You are viewing a plain text version of this content. The canonical link for it is here.
Posted to commits@arrow.apache.org by we...@apache.org on 2018/11/29 20:52:21 UTC

[arrow] branch master updated: ARROW-3740: [C++] Builder should not downsize

This is an automated email from the ASF dual-hosted git repository.
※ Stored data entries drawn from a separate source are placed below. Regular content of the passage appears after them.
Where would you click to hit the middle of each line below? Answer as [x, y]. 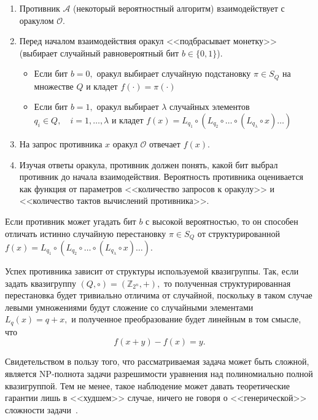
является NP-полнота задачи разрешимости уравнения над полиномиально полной [159, 374]
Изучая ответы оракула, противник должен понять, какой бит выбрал [149, 164]
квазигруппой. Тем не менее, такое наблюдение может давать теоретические [148, 385]
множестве [54, 86]
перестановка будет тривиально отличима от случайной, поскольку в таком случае [159, 295]
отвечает [165, 144]
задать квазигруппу [41, 283]
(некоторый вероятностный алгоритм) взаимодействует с [179, 8]
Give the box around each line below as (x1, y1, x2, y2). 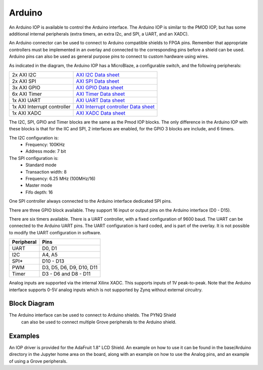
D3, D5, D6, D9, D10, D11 (42, 264, 97, 271)
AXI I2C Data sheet (76, 71, 120, 78)
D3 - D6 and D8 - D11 (42, 270, 91, 277)
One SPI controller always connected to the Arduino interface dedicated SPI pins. (9, 198, 172, 204)
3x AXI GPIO (12, 84, 41, 91)
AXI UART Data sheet (76, 97, 125, 104)
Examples (9, 332, 40, 340)
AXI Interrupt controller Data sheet (76, 103, 155, 110)
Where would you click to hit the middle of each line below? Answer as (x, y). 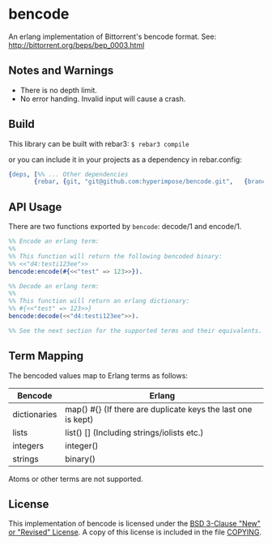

wesm pushed a commit to branch master
in repository https://gitbox.apache.org/repos/asf/arrow.git


The following commit(s) were added to refs/heads/master by this push:
     new a4951ed  ARROW-3740: [C++] Builder should not downsize
a4951ed is described below

commit a4951edb4bcec6d87284f46ecba81b6cf8d56e91
Author: François Saint-Jacques <fs...@gmail.com>
AuthorDate: Thu Nov 29 14:51:13 2018 -0600

    ARROW-3740: [C++] Builder should not downsize
    
    Downsizing is a tricky business, it is safer to invoke Reset() then Reserve().
    
    Author: François Saint-Jacques <fs...@gmail.com>
    
    Closes #3055 from fsaintjacques/ARROW-3740-builder-resize-shrink and squashes the following commits:
    
    4af5f1661 <François Saint-Jacques> Arrow-3740:  Builder should not downsize
---
 cpp/src/arrow/array-test.cc | 12 ++++++++++++
 cpp/src/arrow/builder.cc    | 42 ++++++++++++++++++++++++------------------
 cpp/src/arrow/builder.h     |  4 +++-
 3 files changed, 39 insertions(+), 19 deletions(-)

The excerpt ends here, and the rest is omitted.